However, different elastic parameters reflect pressure information to different degrees in different regions, and an Eaton model (1976) for representing the relation between seismic velocity and pore pressure, a Bowers model (1976) for representing the relation between seismic velocity and vertical effective stress, a Filippone model (1982) and the like are established based on a large amount of data statistics and laboratory measurement, and the contribution form of each parameter to the pressure information is strictly demonstrated. In contrast, empirical formulas based on elastic parameter fitting tend to lack laboratory demonstrations and have limited application.
Shale layers in the south of the flint dam experience severe structural changes, the surface topography is complex and changeable, the existing drilling and pressure testing data are rare, effective prediction of the formation pressure based on a pressure balance method is difficult to carry out, and effective pressure prediction elastic parameters and combination forms are difficult to determine. Therefore, the method carries out different types of fitting on the pore pressure value calculated at the drilling fluid density test point and different elastic parameters, screens sensitive parameters and establishes a multivariate prediction model, thereby predicting the formation pressure of the shale layer.

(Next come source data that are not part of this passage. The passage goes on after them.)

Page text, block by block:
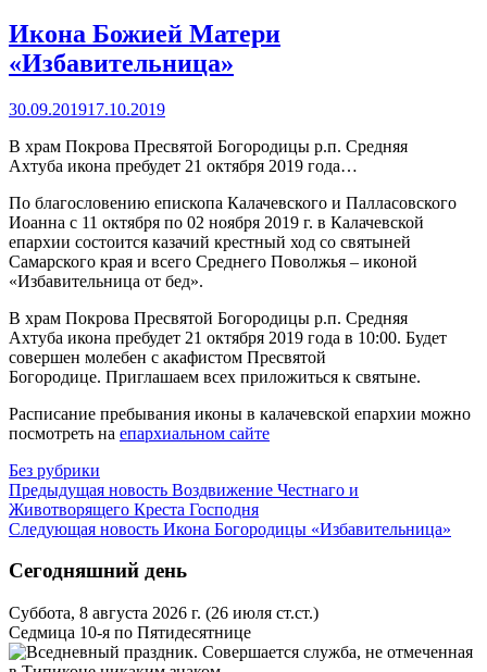
Икона Божией Матери
«Избавительница»
30.09.201917.10.2019
В храм Покрова Пресвятой Богородицы р.п. Средняя
Ахтуба икона пребудет 21 октября 2019 года…
По благословению епископа Калачевского и Палласовского
Иоанна с 11 октября по 02 ноября 2019 г. в Калачевской
епархии состоится казачий крестный ход со святыней
Самарского края и всего Среднего Поволжья – иконой
«Избавительница от бед».
В храм Покрова Пресвятой Богородицы р.п. Средняя
Ахтуба икона пребудет 21 октября 2019 года в 10:00. Будет
совершен молебен с акафистом Пресвятой
Богородице. Приглашаем всех приложиться к святыне.
Расписание пребывания иконы в калачевской епархии можно
посмотреть на епархиальном сайте
Без рубрики
Предыдущая новость Воздвижение Честнаго и
Животворящего Креста Господня
Следующая новость Икона Богородицы «Избавительница»
Сегодняшний день
Суббота, 8 августа 2026 г. (26 июля ст.ст.)
Седмица 10-я по Пятидесятнице

A method for predicting pore pressure of a shale hydrocarbon reservoir according to an exemplary embodiment of the present invention is described in detail below with reference to fig. 1.
The method mainly comprises the following steps:
step 1: based on the seismic data, a common reflection point gather is extracted.
In one example, seismic data is amplitude preserved and high quality Common Reflection Point (CRP) gathers are extracted.
Step 2: and performing pre-stack elastic inversion based on the common reflection point gather to obtain N elastic parameters at the drilling fluid density test point.
In one example, the N elastic parameters include compressional impedance, shear impedance, compressional velocity, shear velocity, density, young's modulus, poisson's ratio, and compressional-shear velocity ratio. It will be appreciated by those skilled in the art that the N elasticity parameters may be any suitable type of elasticity parameter.
And step 3: and respectively fitting the N elastic parameter values at the drilling fluid density test point and the pore pressure value at the test point.
Shale drilling is typically balanced drilling, with the drilling fluid density versus gravity being substantially similar to the formation pressure. The pressure data generated by the drilling fluid density at a certain depth point is:
Figure BDA0001367427820000071
wherein H is the vertical height of the overburden, rho is the drilling fluid density, and g is the acceleration of gravity. For example, corresponding pressure data can be calculated according to the drilling fluid density information of the straight well section of the coke page 5-7 wells in the south working area of the coke-rock dam.
In actual work, all variables are not necessarily in a linear relationship, such as the relationship between blood concentration and time after taking medicine; the relationship between the curative effect and the length of the course of treatment; the relationship between the dose of poison and the lethality is usually in a curve. Curve fitting refers to selecting an appropriate curve type to fit the observed data and analyzing the relationship between two variables by using a fitted curve equation. The function relation between the coordinates of the discrete points is approximately described or compared by a continuous curve, and nonlinear data and problems can be directly represented by simple variables.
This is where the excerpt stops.